Newly available, highly sensitive fluorometers like the UviLux from Chelsea Technologies Group monitor PAHs, including phenanthrene, in exhaust gas wash water systems. The UviLux uses high-performance UVC LEDs as the fluorescence excitation source and a miniature photomultiplier as the detector with specific optical filtration providing the ‘tuning’ required to target various measurement parameters. In addition to PAHs, these fluorometers can be configured to measure parameters such as colored dissolved organic matter (CDOM), tryptophan-like fluorescence (TLF), biological oxygen demand (BOD), and optical brightening agents (OBA) (Figure 3).

Figure 3. Fluorescence excitation-emission matrix of a natural freshwater sample, indicating PAH, TLF/BOD, CDOM, and OBA, as measured by Chelsea Technology Group’s UviLux fluorescence sensor

When used in systems for exhaust gas wash water monitoring, the sensor allows customers to meet IMO environmental regulations around monitoring wash water for PAHs (defined as phenanthrene fluorescence equivalence), pH, turbidity, and temperature. By incorporating a lattice matched deep UV LED at 255 nm to target phenanthrene fluorescence, Chelsea Technologies is able to offer industry-leading sensitivity. In addition, by combining absorbance and turbidity measurements, a correction is made for attenuation effects in the sample, which can be problematic in wash water with high color and/or turbidity. PAHs can be monitored over the required range of 0 to 4500 µg/L phenanthrene equivalence, in water turbidity up to 1000 formazin turbidity units (FNU).

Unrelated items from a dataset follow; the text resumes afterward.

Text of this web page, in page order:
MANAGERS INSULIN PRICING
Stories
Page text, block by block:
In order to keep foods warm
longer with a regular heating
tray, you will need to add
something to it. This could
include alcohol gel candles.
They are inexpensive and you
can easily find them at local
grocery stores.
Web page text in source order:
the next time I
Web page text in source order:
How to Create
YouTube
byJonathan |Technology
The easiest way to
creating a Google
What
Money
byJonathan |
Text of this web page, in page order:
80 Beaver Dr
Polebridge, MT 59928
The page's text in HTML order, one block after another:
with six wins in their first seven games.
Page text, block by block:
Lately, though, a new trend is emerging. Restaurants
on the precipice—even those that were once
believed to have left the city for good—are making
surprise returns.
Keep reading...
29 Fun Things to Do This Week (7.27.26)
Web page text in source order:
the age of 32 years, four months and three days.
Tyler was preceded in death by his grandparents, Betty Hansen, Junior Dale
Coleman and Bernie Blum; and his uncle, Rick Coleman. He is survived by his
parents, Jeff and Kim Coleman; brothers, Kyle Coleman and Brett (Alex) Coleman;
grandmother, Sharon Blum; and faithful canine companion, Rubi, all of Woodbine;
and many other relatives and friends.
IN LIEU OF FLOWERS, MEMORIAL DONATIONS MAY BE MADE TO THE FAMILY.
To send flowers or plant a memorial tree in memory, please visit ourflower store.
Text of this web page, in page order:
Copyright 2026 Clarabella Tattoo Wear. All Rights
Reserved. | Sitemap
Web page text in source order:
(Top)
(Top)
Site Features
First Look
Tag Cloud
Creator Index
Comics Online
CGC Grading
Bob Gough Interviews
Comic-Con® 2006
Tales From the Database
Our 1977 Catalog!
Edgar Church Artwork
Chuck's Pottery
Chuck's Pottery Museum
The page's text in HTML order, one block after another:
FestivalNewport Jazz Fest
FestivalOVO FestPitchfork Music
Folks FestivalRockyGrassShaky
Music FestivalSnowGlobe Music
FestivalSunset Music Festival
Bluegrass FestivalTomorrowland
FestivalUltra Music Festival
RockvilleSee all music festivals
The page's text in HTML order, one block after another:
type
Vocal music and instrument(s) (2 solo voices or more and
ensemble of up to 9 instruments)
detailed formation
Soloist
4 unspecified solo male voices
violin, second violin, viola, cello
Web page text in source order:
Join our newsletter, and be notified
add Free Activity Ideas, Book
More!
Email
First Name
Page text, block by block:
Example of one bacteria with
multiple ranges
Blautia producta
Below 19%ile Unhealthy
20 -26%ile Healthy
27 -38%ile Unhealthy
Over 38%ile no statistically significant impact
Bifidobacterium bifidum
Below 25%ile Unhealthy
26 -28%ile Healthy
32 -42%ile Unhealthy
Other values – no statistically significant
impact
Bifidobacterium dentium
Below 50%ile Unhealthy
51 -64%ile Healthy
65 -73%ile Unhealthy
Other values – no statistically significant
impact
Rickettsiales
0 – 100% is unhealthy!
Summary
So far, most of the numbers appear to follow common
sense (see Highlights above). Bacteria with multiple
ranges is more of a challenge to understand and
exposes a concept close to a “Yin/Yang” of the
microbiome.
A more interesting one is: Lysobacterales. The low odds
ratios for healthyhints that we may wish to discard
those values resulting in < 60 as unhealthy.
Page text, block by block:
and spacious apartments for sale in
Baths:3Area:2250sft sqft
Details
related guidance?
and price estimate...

Figure 4. UviLux PAH+ sensor dose-response curve to phenanthrene, demonstrating the excellent linearity (R² = 0.99998) that can be achieved across the full range from 0 to 4500 µg/L, with integrated absorbance correction

In addition to the high sensitivity and linearity of measurement provided by the UVC LED, the long lifetime extends the calibration and maintenance period for the customer. This coupled with the excellent reliability of lattice matched UVC LEDs allows for a long-lifetime sensor that enables customers to comply with IMO regulations without the high cost of switching to low-sulfur fuels.

Regulatory trends across environmental sensing markets continue to increase, as does the availability and performance of UVC LEDs. Lattice matched UVC LEDs offer manufacturers design flexibility, high light output and stability, lifetime advantages, and environmental friendliness. By developing sensors with UVC LEDs instead of UV lamps, manufacturers can reduce costs and improve performance while meeting regulatory challenges.